1. Device for coordinated actuation of two functions of a timepiece, the device comprising: - one or a plurality of cams (7; 51, 53) arranged to be driven by the movement of the timepiece and of which the respective profile or profiles each comprise a discontinuity (9; 52, 54): - a first (11a, 11b; 49, 61) and a second (13a, 13b; 63) transmission member each comprising a cam follower (11a, 13a; 61, 64), the cam follower (11a; 61) of the first transmission member being arranged to cooperate with the profile of the cam (7) or of a first (51) of said cams (51, 53) and to fall periodically into the discontinuity (9; 52) of the profile of the cam (7) or of said first (51) of said cams (51, 53), the cam follower (13a; 64) of the second transmission member being arranged to cooperate with the profile of the cam (7) or of a second (53) of said cams (51, 53) and to fall periodically, with the same period as the falls of the cam follower (11a; 61) of the first transmission member, into the discontinuity (9; 54) of the profile of the cam (7) or of said second (53) of said cams (51, 53), the falls of the cam follower (11a; 61) of the first transmission member being offset in time with respect to those of the cam follower (13a; 64) of the second transmission member.

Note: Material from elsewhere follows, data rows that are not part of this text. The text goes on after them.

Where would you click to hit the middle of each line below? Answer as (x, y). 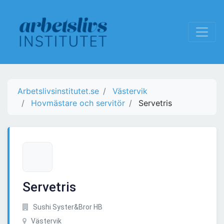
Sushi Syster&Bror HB (67, 207)
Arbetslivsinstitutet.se (58, 91)
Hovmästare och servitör (78, 103)

2. Device for coordinated actuation as claimed in claim 1, characterised in that the offset between the cam followers (11a, 13a; 61, 64) is equal to the time necessary for the cam (7) or for the cams (51, 53) to turn by a predetermined angle when they are driven by the movement, the predetermined angle preferably being less than 30°, preferably less than 5°, and preferably being greater than 1.2°, preferably greater than 1.3°, preferably greater than 1.4°.

3. Device for coordinated actuation as claimed in claim 1 or 2, characterised in that said one or said plurality of cams consists of a snail (7), the cam followers (11a, 13a) of the first and of the second transmission members both being arranged to cooperate with the profile of the snail (7), and in that the cam followers (11a, 13a) of the first and of the second transmission members are arranged to follow the profile of the snail (7) with an offset, the cam follower (11a) of the first transmission member being in advance with respect to the cam follower (13a) of the second transmission member.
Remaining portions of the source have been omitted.